Follow System Requirements.

Set Up

# get latest code
git clone https://github.com/microsoft/superbenchmark
cd superbenchmark

# install superbench
python3 -m pip install -e .[dev,test]

Lint and Test

# format code using yapf
python3 setup.py format

# check code style with mypy and flake8
python3 setup.py lint

# run all unit tests
python3 setup.py test

Submit a Pull Request

Please install pre-commit before git commit to run all pre-checks.

pre-commit install

Open a pull request to main branch on GitHub.

Contributing

Contributor License Agreement

This project welcomes contributions and suggestions. Most contributions require you to agree to a Contributor License Agreement (CLA) declaring that you have the right to, and actually do, grant us the rights to use your contribution. For details, visit https://cla.opensource.microsoft.com.

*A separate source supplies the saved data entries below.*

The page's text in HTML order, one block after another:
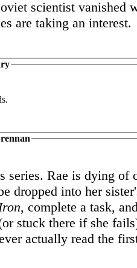
scientist vanished
are taking an interest.
series. Rae is dying of
dropped into her
, complete a task,
stuck there if she
actually read the
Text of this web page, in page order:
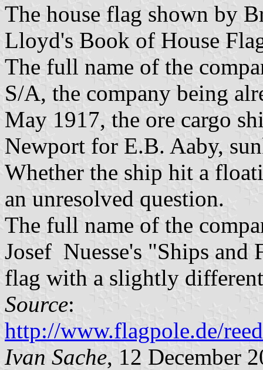
The house flag shown by
Lloyd's Book of House
The full name of the
S/A, the company being
May 1917, the ore cargo
Newport for E.B. Aaby,
Whether the ship hit a
an unresolved question.
The full name of the
Josef Nuesse's "Ships and
flag with a slightly
Source:
http://www.flagpole.de/
Ivan Sache, 12 December
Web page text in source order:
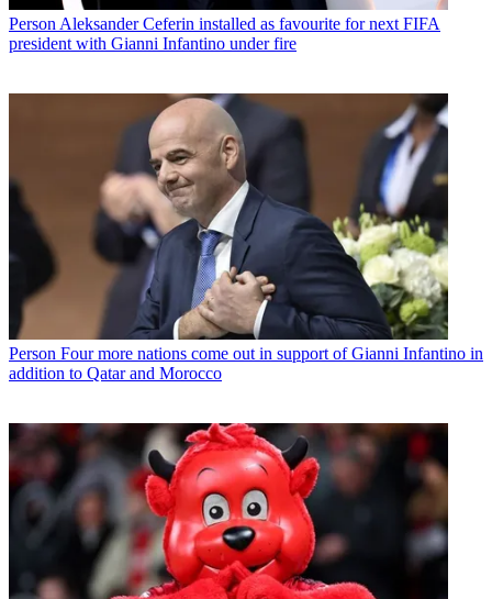
Person Aleksander Ceferin installed as favourite for next FIFA
president with Gianni Infantino under fire
Person Four more nations come out in support of Gianni Infantino in
addition to Qatar and Morocco
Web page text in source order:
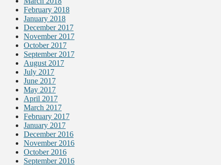
February 2018
January 2018
December 2017
November 2017
October 2017
September 2017
August 2017
July 2017
June 2017
May 2017
April 2017
March 2017
February 2017
January 2017
December 2016
November 2016
October 2016
September 2016
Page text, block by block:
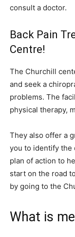
consult a doctor.
Back Pain
Centre!
The Churchill
and seek a
problems. The
physical therapy,
They also offer a
you to identify the
plan of action to
start on the road
by going to the
What is
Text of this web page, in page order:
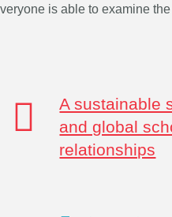
is able to examine
A sustainable
and global
relationships
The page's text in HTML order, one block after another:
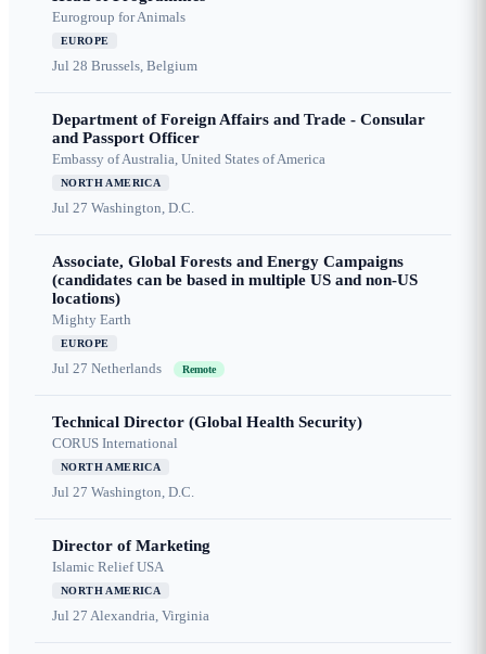
Eurogroup for Animals
EUROPE
Jul 28 Brussels, Belgium
Department of Foreign Affairs and Trade - Consular
and Passport Officer
Embassy of Australia, United States of America
NORTH AMERICA
Jul 27 Washington, D.C.
Associate, Global Forests and Energy Campaigns
(candidates can be based in multiple US and non-US
locations)
Mighty Earth
EUROPE
Jul 27 Netherlands Remote
Technical Director (Global Health Security)
CORUS International
NORTH AMERICA
Jul 27 Washington, D.C.
Director of Marketing
Islamic Relief USA
NORTH AMERICA
Jul 27 Alexandria, Virginia
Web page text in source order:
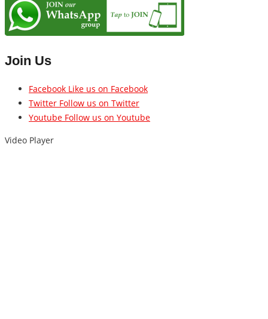
Join Us
Facebook Like us on Facebook
Twitter Follow us on Twitter
Youtube Follow us on Youtube
Video Player
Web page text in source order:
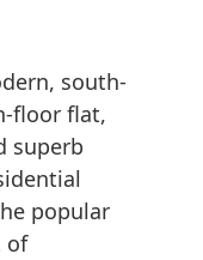
south-
floor flat,
superb
popular
of
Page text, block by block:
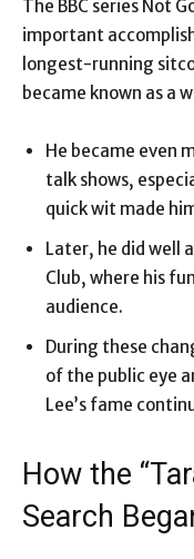
The BBC series Not
important
longest-running
became known as a
He became even
talk shows,
quick wit made
Later, he did well
Club, where his
audience.
During these
of the public eye
Lee’s fame
How the
Search
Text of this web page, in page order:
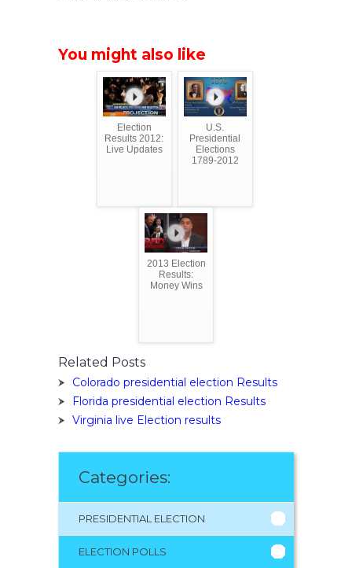
You might also like
Election
Results 2012:
Live Updates
U.S.
Presidential
Elections
1789-2012
2013 Election
Results:
Money Wins
Related Posts
Colorado presidential election Results
Florida presidential election Results
Virginia live Election results
Categories:
PRESIDENTIAL ELECTION
ELECTION POLLS
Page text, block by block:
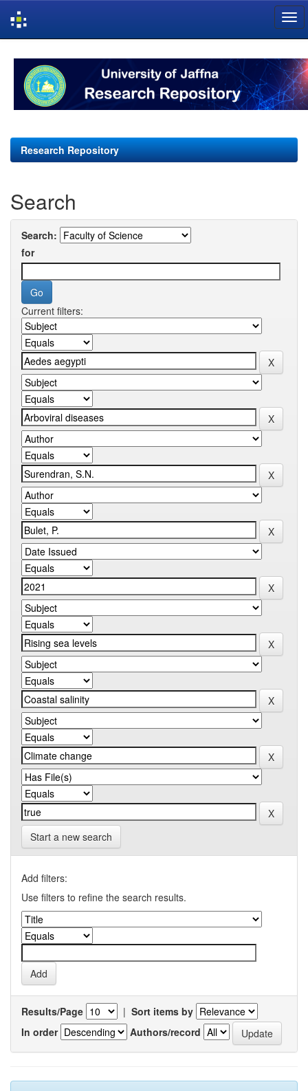
navigation
Research Repository
Search
Search:
for
Current filters:
Start a new search
Add filters:
Use filters to refine the search results.
Results/Page | Sort items by
In order
Authors/record
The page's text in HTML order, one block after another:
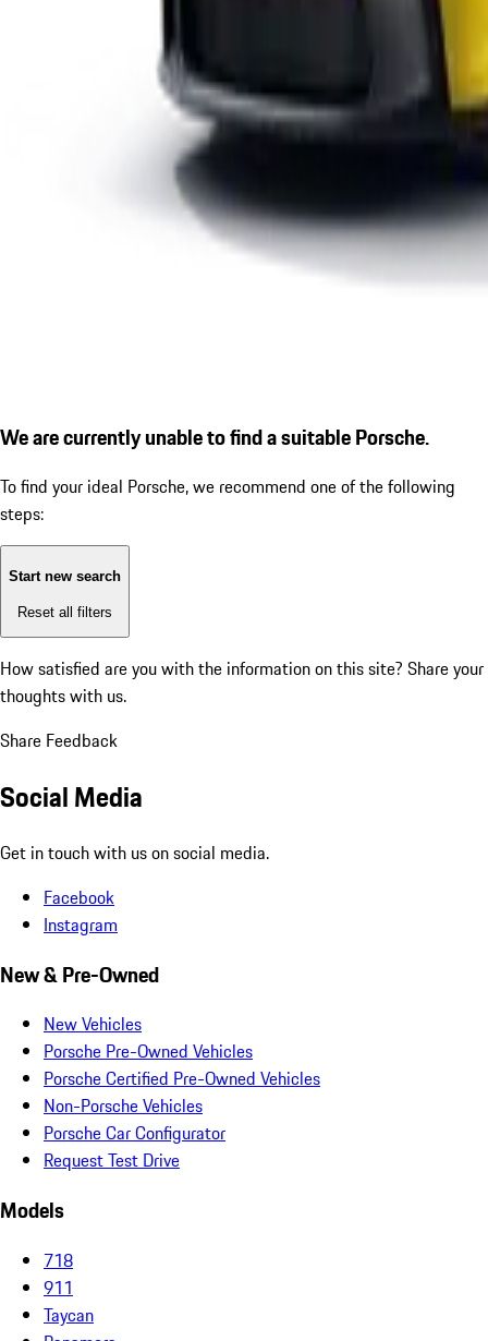
We are currently unable to find a suitable Porsche.
To find your ideal Porsche, we recommend one of the following
steps:
Start new search
Reset all filters
How satisfied are you with the information on this site? Share your
thoughts with us.
Share Feedback
Social Media
Get in touch with us on social media.
Facebook
Instagram
New & Pre-Owned
New Vehicles
Porsche Pre-Owned Vehicles
Porsche Certified Pre-Owned Vehicles
Non-Porsche Vehicles
Porsche Car Configurator
Request Test Drive
Models
718
911
Taycan
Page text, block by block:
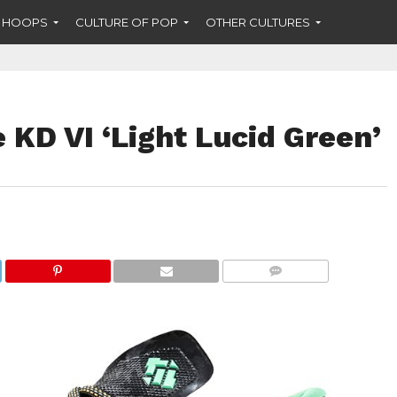
HOOPS CULTURE OF POP OTHER CULTURES
VI ‘Light Lucid Green’
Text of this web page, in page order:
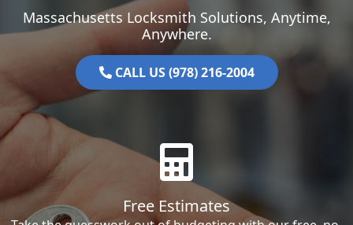
Massachusetts Locksmith Solutions, Anytime,
Anywhere.
CALL US (978) 216-2004
Free Estimates
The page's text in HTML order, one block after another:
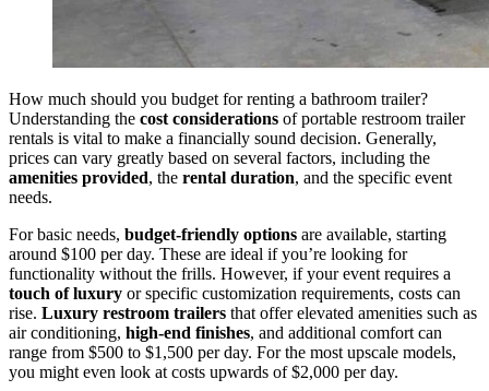
How much should you budget for renting a bathroom trailer?
Understanding the cost considerations of portable restroom trailer
rentals is vital to make a financially sound decision. Generally,
prices can vary greatly based on several factors, including the
amenities provided, the rental duration, and the specific event
needs.
For basic needs, budget-friendly options are available, starting
around $100 per day. These are ideal if you’re looking for
functionality without the frills. However, if your event requires a
touch of luxury or specific customization requirements, costs can
rise. Luxury restroom trailers that offer elevated amenities such as
air conditioning, high-end finishes, and additional comfort can
range from $500 to $1,500 per day. For the most upscale models,
you might even look at costs upwards of $2,000 per day.
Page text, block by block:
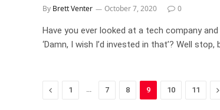
By Brett Venter October 7, 2020 0
Have you ever looked at a tech company
‘Damn, I wish I’d invested in that’? Well stop,
Previous
1 7 8 9 10 11
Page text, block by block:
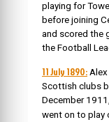
playing for
before joining
and scored the
the Football
11 July 1890:
Scottish clubs
December
went on to play

When you submit a pull request, a CLA bot will automatically determine whether you need to provide a CLA and decorate the PR appropriately (e.g., status check, comment). Simply follow the instructions provided by the bot. You will only need to do this once across all repos using our CLA.

This project has adopted the Microsoft Open Source Code of Conduct. For more information see the Code of Conduct FAQ or contact opencode@microsoft.com with any additional questions or comments.

Contributing principles

SuperBenchmark is an open-source project. Your participation and contribution are highly appreciated. There are several important things you need know before contributing to this project:

What content can be added to SuperBenchmark

Bug fixes for existing features.
New features for benchmark module (micro-benchmark, model-benchmark, etc.)

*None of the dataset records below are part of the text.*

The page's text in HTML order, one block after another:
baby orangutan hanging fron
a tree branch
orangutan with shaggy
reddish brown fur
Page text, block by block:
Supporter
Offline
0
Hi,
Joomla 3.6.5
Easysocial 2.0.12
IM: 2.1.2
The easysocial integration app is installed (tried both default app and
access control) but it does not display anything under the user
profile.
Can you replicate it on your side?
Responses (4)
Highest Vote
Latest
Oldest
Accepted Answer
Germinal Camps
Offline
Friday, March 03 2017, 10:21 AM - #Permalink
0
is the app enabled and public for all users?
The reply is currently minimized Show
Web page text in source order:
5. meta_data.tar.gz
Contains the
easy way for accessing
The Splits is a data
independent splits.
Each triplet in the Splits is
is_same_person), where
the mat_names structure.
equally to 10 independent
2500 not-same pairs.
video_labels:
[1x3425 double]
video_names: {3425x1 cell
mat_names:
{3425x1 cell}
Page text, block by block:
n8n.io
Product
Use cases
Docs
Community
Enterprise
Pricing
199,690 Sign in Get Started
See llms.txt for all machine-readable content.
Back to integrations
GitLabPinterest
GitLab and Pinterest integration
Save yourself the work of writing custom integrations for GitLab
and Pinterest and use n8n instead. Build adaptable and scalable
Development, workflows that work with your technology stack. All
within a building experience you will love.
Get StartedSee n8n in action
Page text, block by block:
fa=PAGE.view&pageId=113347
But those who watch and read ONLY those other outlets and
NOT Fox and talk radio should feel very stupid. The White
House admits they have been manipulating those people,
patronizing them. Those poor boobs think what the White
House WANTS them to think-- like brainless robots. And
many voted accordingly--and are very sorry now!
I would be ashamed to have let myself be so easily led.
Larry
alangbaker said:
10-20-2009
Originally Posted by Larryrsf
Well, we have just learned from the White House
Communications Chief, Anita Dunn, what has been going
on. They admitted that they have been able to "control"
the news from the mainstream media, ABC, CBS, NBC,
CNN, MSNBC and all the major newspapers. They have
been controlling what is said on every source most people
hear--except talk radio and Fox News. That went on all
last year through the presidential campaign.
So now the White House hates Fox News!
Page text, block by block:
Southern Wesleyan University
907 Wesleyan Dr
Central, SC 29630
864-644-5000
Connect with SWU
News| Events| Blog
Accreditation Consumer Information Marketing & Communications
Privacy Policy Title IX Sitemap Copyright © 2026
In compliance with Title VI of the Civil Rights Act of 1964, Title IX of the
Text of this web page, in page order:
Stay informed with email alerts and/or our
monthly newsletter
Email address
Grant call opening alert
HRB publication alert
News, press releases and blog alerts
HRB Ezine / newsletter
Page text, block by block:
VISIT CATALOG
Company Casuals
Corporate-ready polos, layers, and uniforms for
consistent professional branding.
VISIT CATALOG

If you would like to contribute a new feature on SuperBenchmark, please submit your proposal first. In GitHub Issues module, choose Enhancement Request to finish the submission. If the proposal is accepted, you can submit pull requests to origin main branch.

Contribution steps

If you would like to contribute to the project, please follow below steps of joint development on GitHub.

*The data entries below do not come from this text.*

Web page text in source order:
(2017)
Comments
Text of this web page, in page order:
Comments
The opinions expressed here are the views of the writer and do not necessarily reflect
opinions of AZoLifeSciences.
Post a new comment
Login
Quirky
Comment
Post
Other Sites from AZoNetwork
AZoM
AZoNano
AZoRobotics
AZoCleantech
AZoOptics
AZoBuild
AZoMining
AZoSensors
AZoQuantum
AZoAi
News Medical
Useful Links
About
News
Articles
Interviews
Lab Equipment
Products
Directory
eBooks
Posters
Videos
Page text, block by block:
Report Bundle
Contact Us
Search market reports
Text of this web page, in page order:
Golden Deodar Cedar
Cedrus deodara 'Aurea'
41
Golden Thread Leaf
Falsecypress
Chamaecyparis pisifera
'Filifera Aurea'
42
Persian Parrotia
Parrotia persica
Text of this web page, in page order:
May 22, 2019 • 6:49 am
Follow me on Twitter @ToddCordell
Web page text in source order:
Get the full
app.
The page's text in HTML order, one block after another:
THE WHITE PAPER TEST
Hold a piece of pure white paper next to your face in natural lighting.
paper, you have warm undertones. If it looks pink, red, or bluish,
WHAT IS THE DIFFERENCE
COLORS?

Fork the repo first to your personal GitHub account.
Checkout from main branch for feature development.
When you finish the feature, please fetch the latest code from origin repo, merge to your branch and resolve conflict.
Submit pull requests to origin main branch.
Please note that there might be comments or questions from reviewers. It will need your help to update the pull request.

Trademarks

This project may contain trademarks or logos for projects, products, or services. Authorized use of Microsoft trademarks or logos is subject to and must follow Microsoft's Trademark & Brand Guidelines. Use of Microsoft trademarks or logos in modified versions of this project must not cause confusion or imply Microsoft sponsorship. Any use of third-party trademarks or logos are subject to those third-party's policies.